= Beginning of Section =
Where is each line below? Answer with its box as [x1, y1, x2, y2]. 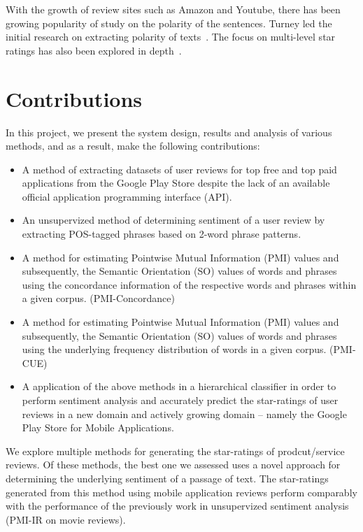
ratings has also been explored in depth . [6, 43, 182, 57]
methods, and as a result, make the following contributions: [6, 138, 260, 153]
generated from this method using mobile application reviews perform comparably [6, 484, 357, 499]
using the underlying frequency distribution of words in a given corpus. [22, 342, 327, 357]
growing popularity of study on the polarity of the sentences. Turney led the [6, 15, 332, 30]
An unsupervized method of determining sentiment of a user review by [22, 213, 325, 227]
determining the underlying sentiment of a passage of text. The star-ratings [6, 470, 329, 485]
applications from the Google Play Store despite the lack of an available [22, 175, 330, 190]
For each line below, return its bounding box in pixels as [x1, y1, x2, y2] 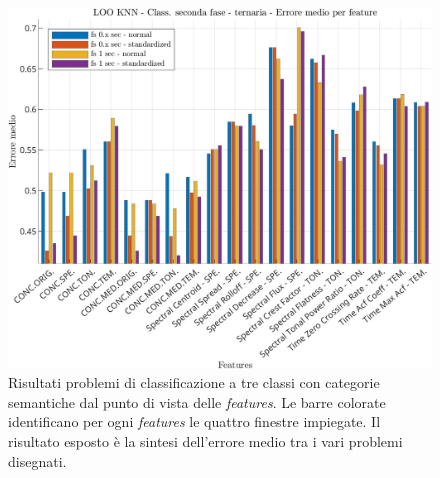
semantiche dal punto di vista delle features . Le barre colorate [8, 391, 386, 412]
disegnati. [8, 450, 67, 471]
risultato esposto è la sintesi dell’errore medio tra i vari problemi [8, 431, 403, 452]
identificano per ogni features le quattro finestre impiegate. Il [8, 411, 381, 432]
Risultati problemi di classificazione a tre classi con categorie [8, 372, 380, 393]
= End of Section =
= Beginning of Section =
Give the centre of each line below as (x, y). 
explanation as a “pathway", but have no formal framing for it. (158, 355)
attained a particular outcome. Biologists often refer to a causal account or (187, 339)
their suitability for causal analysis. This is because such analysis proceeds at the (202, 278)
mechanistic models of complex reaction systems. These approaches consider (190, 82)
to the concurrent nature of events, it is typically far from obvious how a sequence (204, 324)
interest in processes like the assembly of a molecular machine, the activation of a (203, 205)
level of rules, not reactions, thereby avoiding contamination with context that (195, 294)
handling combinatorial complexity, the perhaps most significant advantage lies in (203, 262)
= End of Section =
= Beginning of Section =
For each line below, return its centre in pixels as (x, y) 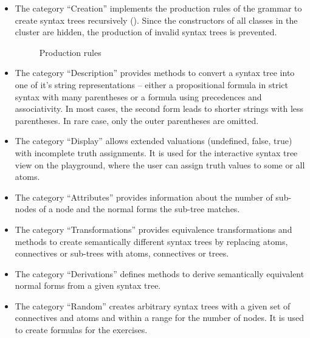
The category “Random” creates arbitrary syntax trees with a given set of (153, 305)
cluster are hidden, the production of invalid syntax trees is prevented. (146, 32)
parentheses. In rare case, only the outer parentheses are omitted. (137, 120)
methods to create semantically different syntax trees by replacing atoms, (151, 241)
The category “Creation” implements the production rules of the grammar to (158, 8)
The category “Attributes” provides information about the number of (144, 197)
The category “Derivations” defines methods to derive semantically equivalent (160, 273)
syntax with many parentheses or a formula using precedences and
= End of Section =
## Work to be completed
The response should hold exactly the lines starting at the line with "mechanistic models of" and ending at the line with "handling combinatorial complexity, the", and no other line of the material above.

## Result of the exercise
mechanistic models of complex reaction systems. These approaches consider (190, 82)
to the concurrent nature of events, it is typically far from obvious how a sequence (204, 324)
interest in processes like the assembly of a molecular machine, the activation of a (203, 205)
level of rules, not reactions, thereby avoiding contamination with context that (195, 294)
handling combinatorial complexity, the perhaps most significant advantage lies in (203, 262)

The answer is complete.